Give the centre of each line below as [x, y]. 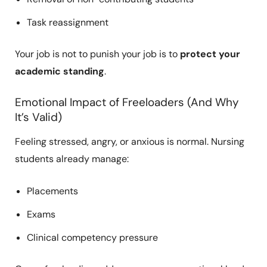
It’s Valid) [38, 117]
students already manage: [72, 159]
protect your [210, 54]
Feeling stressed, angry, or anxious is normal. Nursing [129, 141]
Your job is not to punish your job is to [97, 54]
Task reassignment [67, 22]
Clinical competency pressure [92, 238]
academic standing [59, 71]
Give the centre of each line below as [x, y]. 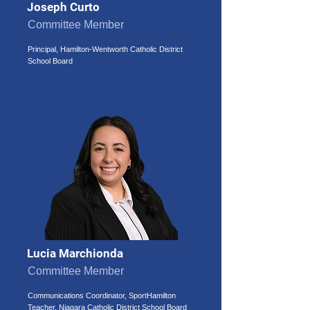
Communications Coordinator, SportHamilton [102, 295]
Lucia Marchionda [75, 253]
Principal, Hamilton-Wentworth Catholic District [105, 49]
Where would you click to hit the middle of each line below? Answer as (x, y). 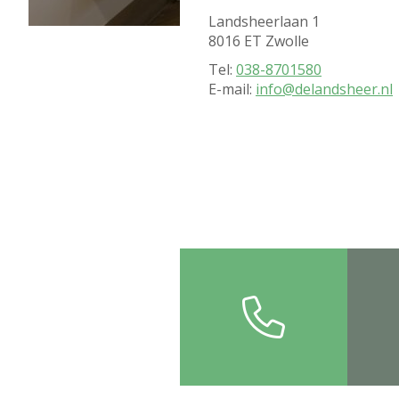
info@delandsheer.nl (324, 89)
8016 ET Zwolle (259, 41)
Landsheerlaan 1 (264, 21)
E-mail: (232, 89)
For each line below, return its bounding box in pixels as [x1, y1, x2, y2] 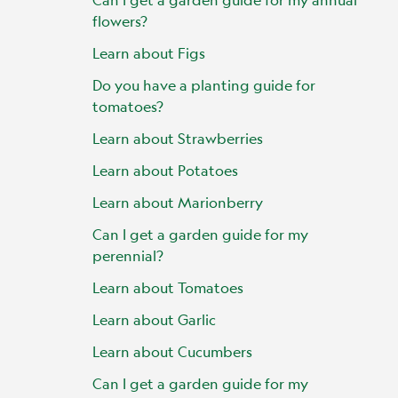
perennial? [92, 246, 163, 265]
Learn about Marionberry [92, 193, 263, 211]
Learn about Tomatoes [92, 278, 243, 297]
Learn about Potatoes [92, 161, 238, 179]
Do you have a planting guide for [92, 76, 315, 94]
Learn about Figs [92, 44, 205, 62]
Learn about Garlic [92, 310, 216, 329]
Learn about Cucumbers [92, 342, 252, 361]
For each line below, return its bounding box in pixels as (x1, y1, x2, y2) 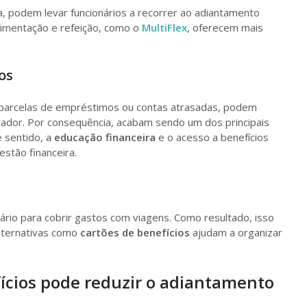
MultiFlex (142, 20, 187, 34)
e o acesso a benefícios (156, 130, 269, 144)
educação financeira (54, 130, 156, 144)
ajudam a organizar (190, 225, 282, 239)
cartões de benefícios (80, 225, 190, 239)
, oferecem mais (187, 20, 263, 34)
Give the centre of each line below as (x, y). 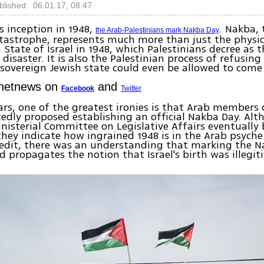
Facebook (78, 89)
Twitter (131, 89)
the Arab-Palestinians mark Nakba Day (158, 30)
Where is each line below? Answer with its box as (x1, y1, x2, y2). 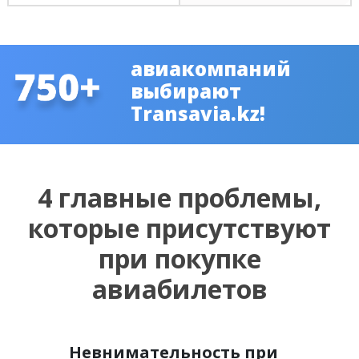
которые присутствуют (28, 211, 331, 245)
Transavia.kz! (130, 100, 265, 127)
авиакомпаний (130, 55, 291, 82)
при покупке (98, 241, 261, 276)
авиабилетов (91, 272, 268, 306)
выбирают (130, 78, 241, 104)
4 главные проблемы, (38, 180, 321, 215)
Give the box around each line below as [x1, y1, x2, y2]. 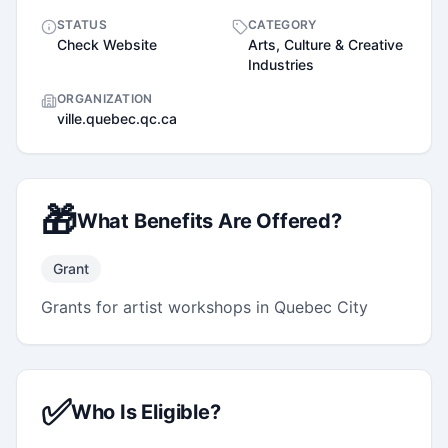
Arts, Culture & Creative [248, 35, 403, 53]
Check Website [57, 35, 157, 53]
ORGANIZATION [57, 90, 153, 106]
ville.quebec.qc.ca [57, 109, 177, 127]
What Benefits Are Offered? [76, 208, 342, 233]
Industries [248, 55, 314, 73]
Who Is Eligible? [70, 399, 221, 424]
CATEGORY [248, 16, 317, 32]
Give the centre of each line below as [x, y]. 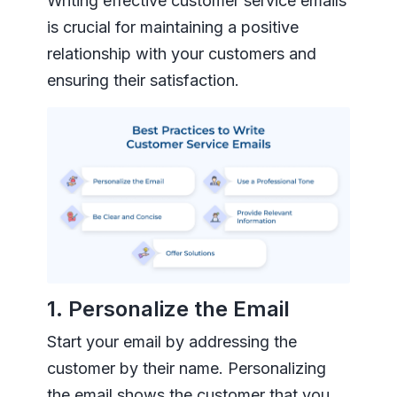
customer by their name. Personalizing [186, 369]
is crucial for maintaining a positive [172, 27]
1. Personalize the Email [168, 309]
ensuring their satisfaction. [143, 80]
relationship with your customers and [181, 53]
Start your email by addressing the [171, 342]
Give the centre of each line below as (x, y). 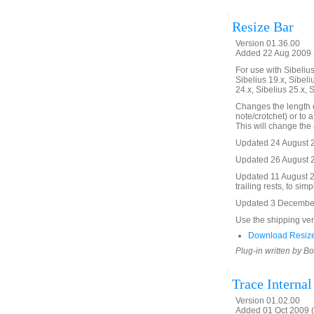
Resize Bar (263, 27)
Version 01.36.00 (268, 43)
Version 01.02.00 (268, 301)
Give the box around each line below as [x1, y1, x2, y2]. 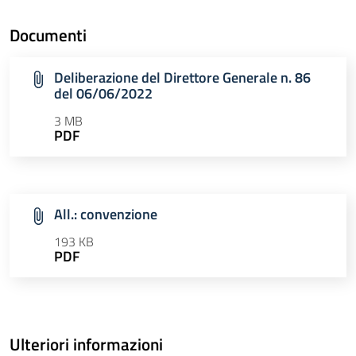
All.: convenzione [54, 203, 157, 226]
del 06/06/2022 [54, 83, 153, 105]
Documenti [10, 22, 87, 48]
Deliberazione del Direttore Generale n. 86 [54, 67, 311, 89]
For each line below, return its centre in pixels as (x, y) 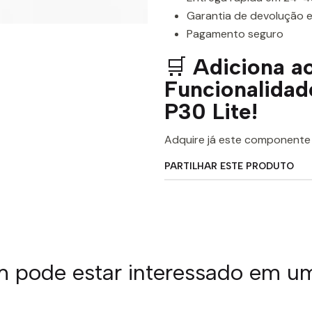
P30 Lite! (211, 111)
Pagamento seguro (235, 34)
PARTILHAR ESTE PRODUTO (229, 166)
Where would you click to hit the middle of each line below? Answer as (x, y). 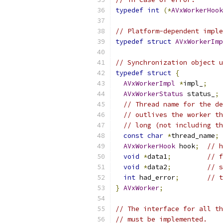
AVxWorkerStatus (153, 94)
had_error (155, 177)
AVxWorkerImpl (149, 83)
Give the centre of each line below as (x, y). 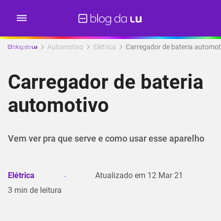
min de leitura (38, 190)
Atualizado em (121, 175)
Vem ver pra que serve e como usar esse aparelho (106, 138)
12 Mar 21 (166, 175)
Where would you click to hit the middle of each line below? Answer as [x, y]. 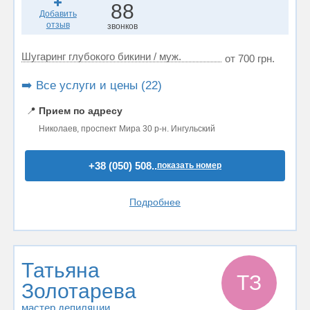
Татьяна [61, 270]
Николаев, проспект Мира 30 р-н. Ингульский [127, 129]
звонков [123, 26]
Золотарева [79, 291]
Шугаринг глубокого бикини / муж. [101, 56]
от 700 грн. [250, 58]
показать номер [189, 165]
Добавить [58, 14]

══════════

» PROMPT
Please give the data above again in exact form and omit every picture.

» RESULT OF THIS EXERCISE
Give the centre of each line below as [x, y]. 
It’s Valid) [38, 117]
students already manage: [72, 159]
protect your [210, 54]
Feeling stressed, angry, or anxious is normal. Nursing [129, 141]
Your job is not to punish your job is to [97, 54]
Task reassignment [67, 22]
Clinical competency pressure [92, 238]
academic standing [59, 71]
Give the centre of each line below as [x, y]. 
Communications Coordinator, SportHamilton [102, 295]
Lucia Marchionda [75, 253]
Principal, Hamilton-Wentworth Catholic District [105, 49]
Where would you click to hit the middle of each line below? Answer as (x, y). 
info@delandsheer.nl (324, 89)
8016 ET Zwolle (259, 41)
Landsheerlaan 1 (264, 21)
E-mail: (232, 89)
For each line below, return its bounding box in pixels as [x1, y1, x2, y2] 
perennial? [92, 246, 163, 265]
Learn about Marionberry [92, 193, 263, 211]
Learn about Tomatoes [92, 278, 243, 297]
Learn about Potatoes [92, 161, 238, 179]
Do you have a planting guide for [92, 76, 315, 94]
Learn about Figs [92, 44, 205, 62]
Learn about Garlic [92, 310, 216, 329]
Learn about Cucumbers [92, 342, 252, 361]
For each line below, return its bounding box in pixels as (x1, y1, x2, y2) 
MultiFlex (142, 20, 187, 34)
e o acesso a benefícios (156, 130, 269, 144)
educação financeira (54, 130, 156, 144)
ajudam a organizar (190, 225, 282, 239)
cartões de benefícios (80, 225, 190, 239)
, oferecem mais (187, 20, 263, 34)
Give the centre of each line below as (x, y). 
Facebook (78, 89)
Twitter (131, 89)
the Arab-Palestinians mark Nakba Day (158, 30)
Where is each line below? Answer with its box as (x1, y1, x2, y2). 
которые присутствуют (28, 211, 331, 245)
Transavia.kz! (130, 100, 265, 127)
авиакомпаний (130, 55, 291, 82)
при покупке (98, 241, 261, 276)
авиабилетов (91, 272, 268, 306)
выбирают (130, 78, 241, 104)
4 главные проблемы, (38, 180, 321, 215)
Give the box around each line below as [x1, y1, x2, y2]. 
Arts, Culture & Creative [248, 35, 403, 53]
Check Website [57, 35, 157, 53]
ORGANIZATION [57, 90, 153, 106]
ville.quebec.qc.ca [57, 109, 177, 127]
What Benefits Are Offered? [76, 208, 342, 233]
Industries [248, 55, 314, 73]
Who Is Eligible? [70, 399, 221, 424]
CATEGORY [248, 16, 317, 32]
Give the centre of each line below as [x, y]. 
customer by their name. Personalizing [186, 369]
is crucial for maintaining a positive [172, 27]
1. Personalize the Email [168, 309]
ensuring their satisfaction. [143, 80]
relationship with your customers and [181, 53]
Start your email by addressing the [171, 342]
Give the centre of each line below as (x, y). 
Resize Bar (263, 27)
Version 01.36.00 (268, 43)
Version 01.02.00 (268, 301)
Give the box around each line below as [x1, y1, x2, y2]. 
All.: convenzione [54, 203, 157, 226]
del 06/06/2022 [54, 83, 153, 105]
Documenti [10, 22, 87, 48]
Deliberazione del Direttore Generale n. 86 [54, 67, 311, 89]
For each line below, return its centre in pixels as (x, y) 
P30 Lite! (211, 111)
Pagamento seguro (235, 34)
PARTILHAR ESTE PRODUTO (229, 166)
Where would you click to hit the middle of each line below? Answer as (x, y). 
AVxWorkerStatus (153, 94)
had_error (155, 177)
AVxWorkerImpl (149, 83)
Give the centre of each line below as (x, y). 
min de leitura (38, 190)
Atualizado em (121, 175)
Vem ver pra que serve e como usar esse aparelho (106, 138)
12 Mar 21 (166, 175)
Where would you click to hit the middle of each line below? Answer as [x, y]. 
Татьяна [61, 270]
Николаев, проспект Мира 30 р-н. Ингульский [127, 129]
звонков [123, 26]
Золотарева [79, 291]
Шугаринг глубокого бикини / муж. [101, 56]
от 700 грн. [250, 58]
показать номер [189, 165]
Добавить [58, 14]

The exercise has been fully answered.